(Items from a dataset)
****************

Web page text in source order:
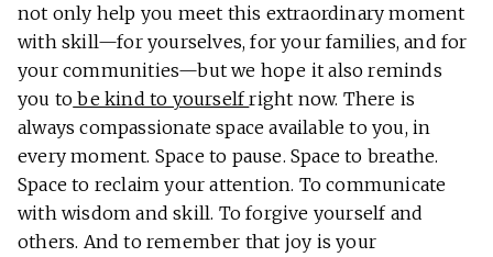
not only help you meet this extraordinary moment
with skill—for yourselves, for your families, and for
your communities—but we hope it also reminds
you to be kind to yourselfright now. There is
always compassionate space available to you, in
every moment. Space to pause. Space to breathe.
Space to reclaim your attention. To communicate
with wisdom and skill. To forgive yourself and
others. And to remember that joy is your

****************

= Work order =
Print each line, starting with the one that contains "with wisdom and" and ending with the last line of the data, exactly as it stands and with no other lines.

= Worked solution =
with wisdom and skill. To forgive yourself and
others. And to remember that joy is your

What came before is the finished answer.